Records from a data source
- Opening Delimiter -

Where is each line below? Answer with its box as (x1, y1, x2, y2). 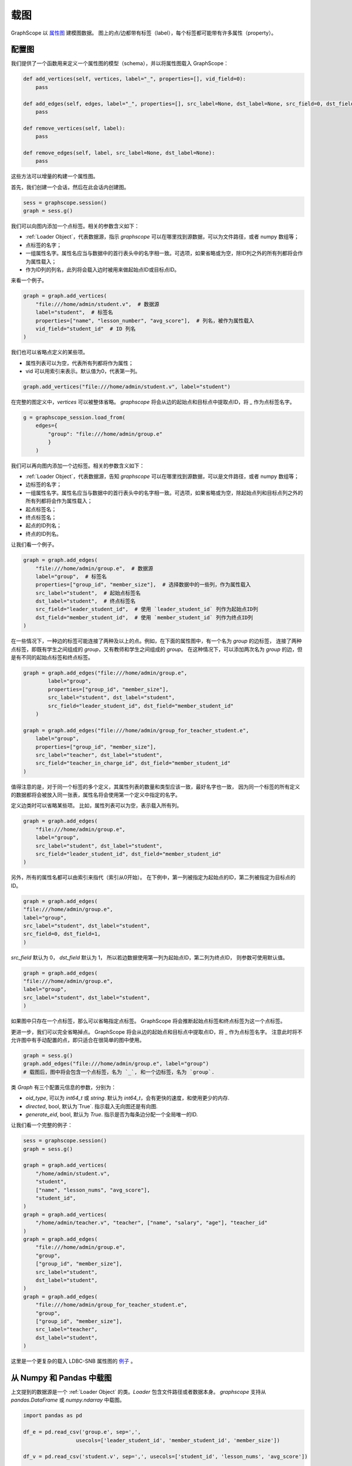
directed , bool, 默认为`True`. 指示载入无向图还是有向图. (25, 1102, 158, 1109)
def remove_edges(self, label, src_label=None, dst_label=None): (23, 150, 215, 156)
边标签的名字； (25, 481, 62, 488)
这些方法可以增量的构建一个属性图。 (11, 173, 99, 180)
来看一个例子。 (11, 277, 47, 284)
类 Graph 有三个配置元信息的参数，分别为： (11, 1084, 117, 1091)
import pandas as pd (23, 1412, 82, 1419)
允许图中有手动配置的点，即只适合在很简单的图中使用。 (11, 1037, 145, 1043)

- Closing Delimiter -

**Your goal:**
All that is needed is the line containing "这些方法可以增量的构建一个属性图。 (11, 173, 99, 180)" and each line after it to the end of the data above, set down exactly.

**Answer to this exercise:**
这些方法可以增量的构建一个属性图。 (11, 173, 99, 180)
来看一个例子。 (11, 277, 47, 284)
类 Graph 有三个配置元信息的参数，分别为： (11, 1084, 117, 1091)
import pandas as pd (23, 1412, 82, 1419)
允许图中有手动配置的点，即只适合在很简单的图中使用。 (11, 1037, 145, 1043)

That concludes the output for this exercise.